We can further examine this matter by looking at the vicious circle of negative expectations.
If we continue the example above whereby I have paid less attention to detail as it is expected
of me it will lead to performance issues in my role. My boss then telling me that I have
performance issues may lead me to believe that I am no good at my job, which will cause
behaviour to meet that expectation, thus reducing my performance further.

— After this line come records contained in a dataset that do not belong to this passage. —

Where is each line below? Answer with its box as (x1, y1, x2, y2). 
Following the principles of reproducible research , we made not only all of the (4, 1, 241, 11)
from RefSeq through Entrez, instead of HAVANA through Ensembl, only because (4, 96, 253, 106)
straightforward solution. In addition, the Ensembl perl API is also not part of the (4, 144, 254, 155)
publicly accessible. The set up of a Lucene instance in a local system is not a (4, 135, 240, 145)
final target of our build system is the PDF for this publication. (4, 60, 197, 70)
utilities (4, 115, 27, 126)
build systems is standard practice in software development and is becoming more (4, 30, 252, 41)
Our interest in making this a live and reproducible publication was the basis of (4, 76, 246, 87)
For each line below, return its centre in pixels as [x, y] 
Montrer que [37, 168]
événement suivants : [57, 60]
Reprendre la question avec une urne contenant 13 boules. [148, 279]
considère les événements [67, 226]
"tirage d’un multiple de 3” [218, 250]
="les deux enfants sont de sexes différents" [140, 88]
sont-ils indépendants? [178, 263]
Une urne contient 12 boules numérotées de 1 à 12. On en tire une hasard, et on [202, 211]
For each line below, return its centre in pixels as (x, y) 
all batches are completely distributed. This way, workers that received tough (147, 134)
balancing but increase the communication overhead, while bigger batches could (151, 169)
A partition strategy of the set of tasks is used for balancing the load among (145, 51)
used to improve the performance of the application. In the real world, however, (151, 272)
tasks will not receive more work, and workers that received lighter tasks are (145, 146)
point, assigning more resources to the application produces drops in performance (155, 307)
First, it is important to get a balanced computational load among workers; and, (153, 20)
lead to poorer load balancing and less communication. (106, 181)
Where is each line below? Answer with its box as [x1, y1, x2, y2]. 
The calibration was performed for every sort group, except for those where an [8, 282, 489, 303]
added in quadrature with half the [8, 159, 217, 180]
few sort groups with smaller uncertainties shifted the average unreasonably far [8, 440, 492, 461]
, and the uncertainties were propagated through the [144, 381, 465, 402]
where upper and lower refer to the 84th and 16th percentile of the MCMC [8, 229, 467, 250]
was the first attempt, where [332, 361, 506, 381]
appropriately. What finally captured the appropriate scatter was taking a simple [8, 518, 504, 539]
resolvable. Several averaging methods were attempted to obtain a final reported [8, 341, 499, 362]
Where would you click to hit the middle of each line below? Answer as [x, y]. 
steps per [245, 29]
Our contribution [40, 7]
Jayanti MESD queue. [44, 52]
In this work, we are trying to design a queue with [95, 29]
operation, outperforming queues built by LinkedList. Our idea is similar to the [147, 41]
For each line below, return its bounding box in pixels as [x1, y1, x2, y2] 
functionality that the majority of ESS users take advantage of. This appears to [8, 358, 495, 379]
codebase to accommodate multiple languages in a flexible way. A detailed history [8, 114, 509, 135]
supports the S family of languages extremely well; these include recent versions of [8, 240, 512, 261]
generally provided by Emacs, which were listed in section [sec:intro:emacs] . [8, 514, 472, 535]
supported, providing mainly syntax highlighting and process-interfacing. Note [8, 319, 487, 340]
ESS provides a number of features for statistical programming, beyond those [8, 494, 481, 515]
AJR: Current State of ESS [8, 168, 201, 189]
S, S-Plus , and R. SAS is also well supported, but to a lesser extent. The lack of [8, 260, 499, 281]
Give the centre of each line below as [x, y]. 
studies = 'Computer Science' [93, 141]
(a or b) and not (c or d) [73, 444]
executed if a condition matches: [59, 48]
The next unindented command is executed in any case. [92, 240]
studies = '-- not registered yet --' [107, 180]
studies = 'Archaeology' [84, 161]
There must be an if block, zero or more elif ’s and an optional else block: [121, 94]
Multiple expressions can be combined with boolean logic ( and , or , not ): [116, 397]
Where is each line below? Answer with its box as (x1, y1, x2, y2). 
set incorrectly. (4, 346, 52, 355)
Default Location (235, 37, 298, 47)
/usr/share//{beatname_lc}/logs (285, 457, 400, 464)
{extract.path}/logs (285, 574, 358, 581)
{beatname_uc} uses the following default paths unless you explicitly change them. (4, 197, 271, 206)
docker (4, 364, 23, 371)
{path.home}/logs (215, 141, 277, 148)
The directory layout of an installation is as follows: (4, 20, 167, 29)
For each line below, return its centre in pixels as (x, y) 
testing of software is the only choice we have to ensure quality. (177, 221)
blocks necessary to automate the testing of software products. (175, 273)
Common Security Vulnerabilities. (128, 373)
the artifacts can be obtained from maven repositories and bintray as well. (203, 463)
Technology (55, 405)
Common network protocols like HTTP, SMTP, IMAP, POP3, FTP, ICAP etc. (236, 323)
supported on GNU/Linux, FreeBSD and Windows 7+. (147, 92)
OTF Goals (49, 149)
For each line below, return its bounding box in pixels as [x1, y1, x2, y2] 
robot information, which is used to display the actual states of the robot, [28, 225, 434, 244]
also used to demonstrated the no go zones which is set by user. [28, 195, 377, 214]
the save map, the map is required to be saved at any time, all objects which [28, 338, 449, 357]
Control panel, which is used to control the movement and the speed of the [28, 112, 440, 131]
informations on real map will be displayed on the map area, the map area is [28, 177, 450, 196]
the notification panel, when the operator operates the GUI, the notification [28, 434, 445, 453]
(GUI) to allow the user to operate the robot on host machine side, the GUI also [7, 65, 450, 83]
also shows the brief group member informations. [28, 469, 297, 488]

One of the ways to alleviate negative expectations is to encourage people to focus on their
strengths. This has led my company to prescribe a book called Strengths Finder (Tom Rath,
2007) to the entire management team. The premise is that you discover your strengths and
work on those and also that you are aware of the strengths of the others on your team so the
team can perform better.

Explain how obedience may affect why individuals conform to the expectations
generated by roles.
Obedience, in human behaviour, is the quality of being obedient, which describes the act of
carrying out commands, or being actuated. Obedience differs from compliance, which is
behaviour influenced by peers, and from conformity, which is behaviour intended to match
that of the majority.
Humans have been shown to be surprisingly obedient in the presence of perceived legitimate
authority figures, as demonstrated by the Milgram experiment in the 1960s, which was
carried out by Stanley Milgram to discover how the Nazis managed to get ordinary people to
take part in the mass murders of the Holocaust. The experiment showed that obedience to
authority was the norm, not the exception and that a substantial proportion of people do what
they are told to do, irrespective of the content or consequences as long as they perceive that
the order comes from a legitimate authority.